In short, we’ve taken a process that once required manual downloads and ad-hoc scraping and turned it into a resilient, AI-assisted ingestion fabric. It scales from dozens to thousands of utilities, handles unpredictable portal changes, and transforms raw, inconsistent energy data into structured clarity: the foundation for every insight TrueMeter delivers.

‍

Sample tariff documents with different templates from two utility companies

‍

Parsing the data: how we turn messy bills into trustworthy JSON

To be useful for analytics and optimization, raw bills and downloads must be transformed into a single, auditable dataset.
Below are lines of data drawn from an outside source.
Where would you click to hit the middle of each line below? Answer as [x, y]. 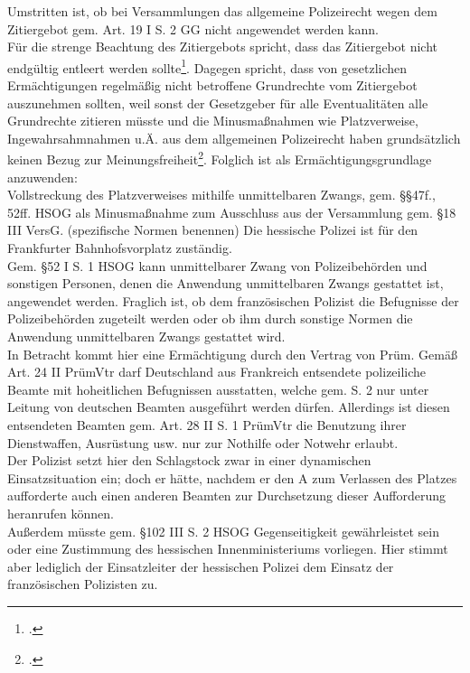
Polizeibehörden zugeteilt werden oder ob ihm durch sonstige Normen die [210, 318]
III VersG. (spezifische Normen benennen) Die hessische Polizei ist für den [213, 230]
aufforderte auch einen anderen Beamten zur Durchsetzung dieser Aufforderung [227, 495]
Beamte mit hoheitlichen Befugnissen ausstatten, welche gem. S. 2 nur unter [218, 389]
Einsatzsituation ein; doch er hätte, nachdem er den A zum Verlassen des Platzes [232, 477]
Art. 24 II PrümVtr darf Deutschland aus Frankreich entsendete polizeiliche [217, 372]
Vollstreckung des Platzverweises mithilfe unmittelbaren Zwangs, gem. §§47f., [221, 195]
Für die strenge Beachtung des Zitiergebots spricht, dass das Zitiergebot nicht [223, 47]
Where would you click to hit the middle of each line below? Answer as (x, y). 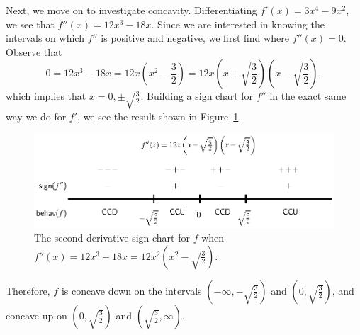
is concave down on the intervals (131, 290)
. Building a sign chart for (197, 96)
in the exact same (308, 96)
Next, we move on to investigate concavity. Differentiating (131, 10)
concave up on (36, 315)
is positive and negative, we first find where (195, 38)
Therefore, (28, 290)
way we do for (36, 116)
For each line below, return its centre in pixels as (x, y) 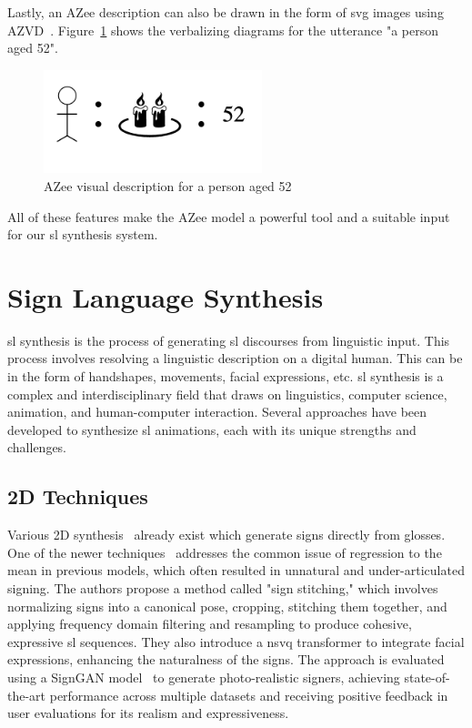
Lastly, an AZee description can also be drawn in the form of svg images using (226, 12)
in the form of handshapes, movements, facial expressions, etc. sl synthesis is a (226, 376)
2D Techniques (78, 496)
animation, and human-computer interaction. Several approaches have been (217, 412)
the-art (27, 695)
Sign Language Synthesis (166, 296)
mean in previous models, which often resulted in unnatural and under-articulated (236, 570)
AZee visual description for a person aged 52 (168, 185)
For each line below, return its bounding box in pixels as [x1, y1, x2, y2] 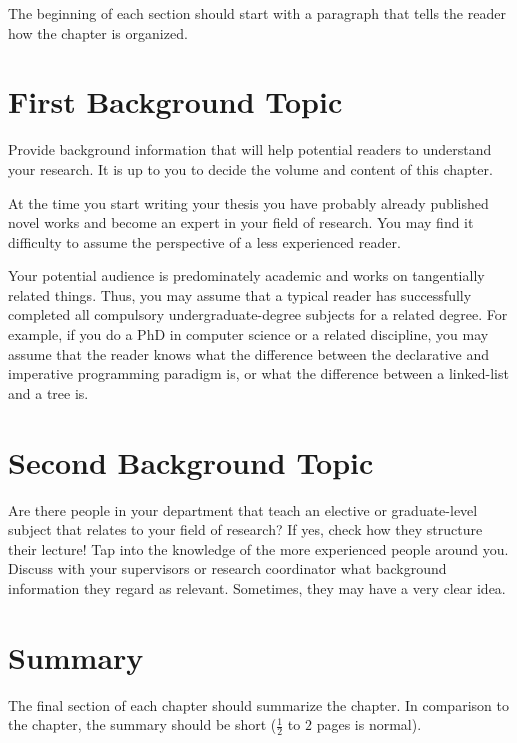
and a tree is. [8, 382, 89, 403]
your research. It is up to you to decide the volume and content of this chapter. [8, 158, 493, 179]
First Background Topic [8, 81, 343, 122]
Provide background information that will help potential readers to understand [8, 139, 492, 160]
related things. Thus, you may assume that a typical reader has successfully [8, 284, 472, 305]
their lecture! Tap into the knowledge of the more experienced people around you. [8, 538, 509, 559]
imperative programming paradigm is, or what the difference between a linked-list [8, 363, 509, 384]
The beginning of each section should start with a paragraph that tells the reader [8, 3, 506, 23]
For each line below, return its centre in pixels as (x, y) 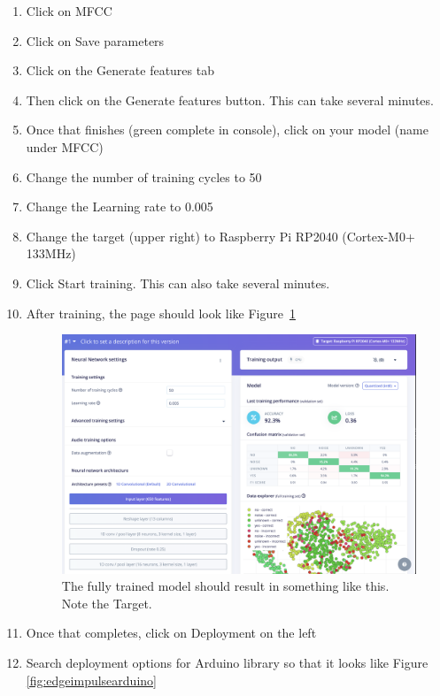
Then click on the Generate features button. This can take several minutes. (230, 99)
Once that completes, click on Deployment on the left (171, 633)
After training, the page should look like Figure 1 (161, 313)
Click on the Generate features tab (120, 70)
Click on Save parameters (95, 40)
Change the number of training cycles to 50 (144, 176)
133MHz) (51, 253)
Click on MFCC (69, 11)
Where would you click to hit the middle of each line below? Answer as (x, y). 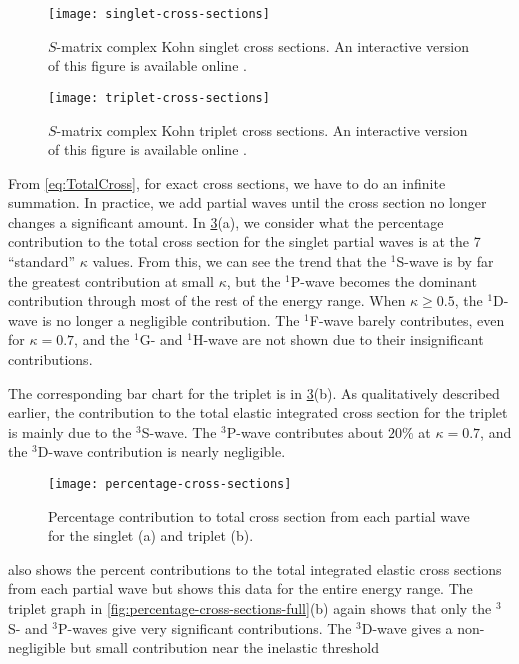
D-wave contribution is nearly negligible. (161, 451)
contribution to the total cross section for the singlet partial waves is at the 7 (244, 241)
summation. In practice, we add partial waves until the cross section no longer (247, 202)
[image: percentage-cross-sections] (170, 484)
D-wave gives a (407, 627)
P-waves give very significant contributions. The (205, 627)
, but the (253, 280)
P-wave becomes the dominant (383, 280)
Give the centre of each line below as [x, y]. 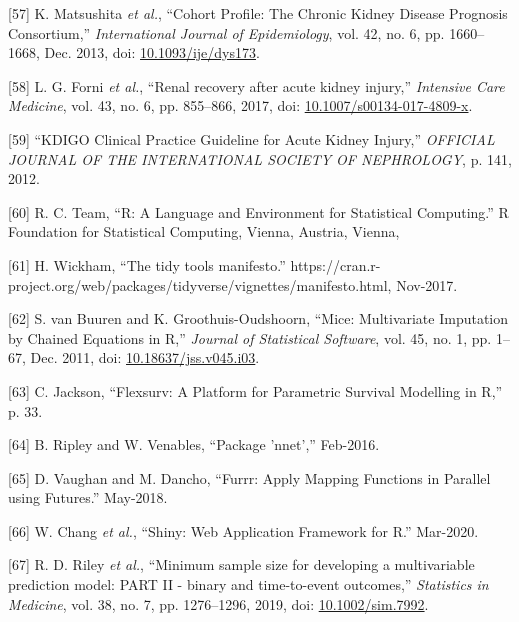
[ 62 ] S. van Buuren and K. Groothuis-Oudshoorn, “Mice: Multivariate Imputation [258, 318]
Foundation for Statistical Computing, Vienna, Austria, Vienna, [204, 231]
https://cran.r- [335, 264]
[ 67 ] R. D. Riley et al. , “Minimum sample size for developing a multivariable [241, 564]
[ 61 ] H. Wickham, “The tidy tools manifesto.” [147, 264]
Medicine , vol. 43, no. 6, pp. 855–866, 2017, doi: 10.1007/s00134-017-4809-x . [240, 105]
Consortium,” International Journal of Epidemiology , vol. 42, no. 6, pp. [226, 32]
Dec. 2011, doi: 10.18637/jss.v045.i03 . [145, 357]
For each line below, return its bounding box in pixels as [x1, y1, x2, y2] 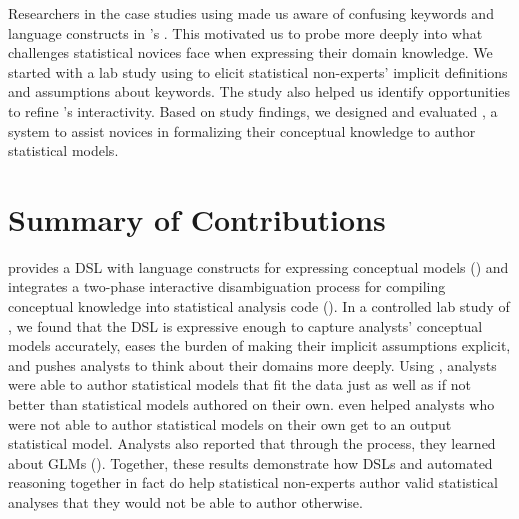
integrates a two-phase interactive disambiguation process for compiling [8, 276, 446, 297]
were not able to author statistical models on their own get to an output [8, 413, 452, 434]
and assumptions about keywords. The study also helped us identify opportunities [8, 81, 511, 102]
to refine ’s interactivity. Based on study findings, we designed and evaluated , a [8, 100, 498, 121]
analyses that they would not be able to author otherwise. [8, 492, 363, 512]
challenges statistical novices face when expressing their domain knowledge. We [8, 42, 493, 63]
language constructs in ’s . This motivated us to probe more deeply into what [8, 22, 483, 43]
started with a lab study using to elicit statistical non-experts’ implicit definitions [8, 61, 508, 82]
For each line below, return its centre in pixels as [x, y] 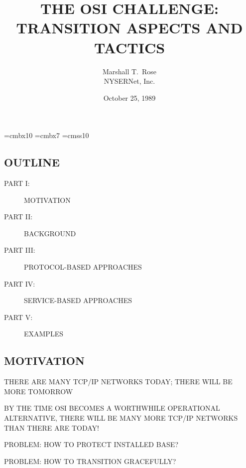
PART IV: [20, 283]
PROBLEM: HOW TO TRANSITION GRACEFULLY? [90, 461]
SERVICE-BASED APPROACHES [78, 300]
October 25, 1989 [129, 97]
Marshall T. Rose [129, 71]
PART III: [20, 250]
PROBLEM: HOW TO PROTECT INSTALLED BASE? [91, 444]
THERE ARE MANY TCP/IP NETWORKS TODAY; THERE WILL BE [118, 382]
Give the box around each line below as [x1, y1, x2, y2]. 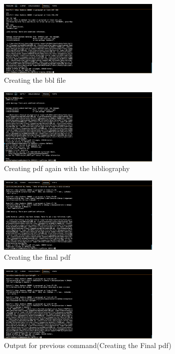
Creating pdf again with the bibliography [4, 163, 130, 174]
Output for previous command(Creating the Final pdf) [4, 340, 172, 351]
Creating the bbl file [4, 75, 66, 85]
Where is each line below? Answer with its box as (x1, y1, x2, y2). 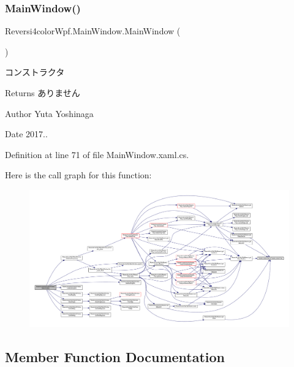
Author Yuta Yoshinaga (5, 107, 94, 119)
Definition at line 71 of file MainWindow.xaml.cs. (5, 148, 189, 161)
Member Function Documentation (5, 347, 225, 366)
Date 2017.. (5, 127, 48, 140)
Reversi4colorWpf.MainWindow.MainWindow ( (5, 25, 181, 37)
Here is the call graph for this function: (5, 168, 152, 181)
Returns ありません (5, 86, 80, 99)
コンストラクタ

We intentionally keep the parsing design straightforward and platform agnostic: an automated pipeline that accepts raw PDFs, images and interval files, extracts fields and tables, normalizes values, validates schema, and publishes canonical records to cloud storage and a queryable database.

‍

How it works‍

End-to-end ingestion: Any bill that lands in the system, whether uploaded by a user, dropped from an automated portal pull, or staged via an admin flow, feeds a single parse entry point. This unifies downstream logic and avoids duplicate or divergent parsing paths.
Hybrid extraction. The core extraction chain is classical image then OCR then layout analysis then field and table extraction. On top of that we run an AI LLM assisted step that normalizes and interprets ambiguous text, for example mapping a line item that reads “service charge” into a normalized charge type. This AI layer is complementary to deterministic methods: when confidence is low or the field is safety critical such as totals, meter IDs, or usage, we fall back to rule based parsing to avoid hallucination.
Schema and validation gate. Every parsed document flows through a strict validation gate that enforces types, required fields, and schema versions. Only validated records become canonical. Invalid or low confidence outputs are routed to automated retries, deterministic extraction attempts, or a human review queue. Versioned schemas preserve compatibility as the model and outputs evolve.
Field level normalization and provenance. Parsed values are normalized for units and formats, reconciled against billed totals, and annotated with provenance and a per field confidence score. Provenance and confidence drive routing into repair workflows or human review so downstream teams can trust and trace values.
Reconciliation and duplicate handling. At ingest we reconcile parsed usage totals against billed quantities and run multi-key duplicate detection. Discrepancies above configurable tolerances trigger repair workflows rather than silently publishing bad data.
Operational controls. The pipeline is designed for observability and resilience: parsing metrics such as accuracy and latency, confidence distributions, alerting on loud failures, automatic retries with exponential backoff, and tooling to propose fixes for structural changes in documents. Human reviewers see provenance and per field confidence to triage problems quickly.
Security and storage. Raw artifacts and parsed outputs are stored encrypted. Every value includes provenance so downstream teams can audit and trace numbers back to source.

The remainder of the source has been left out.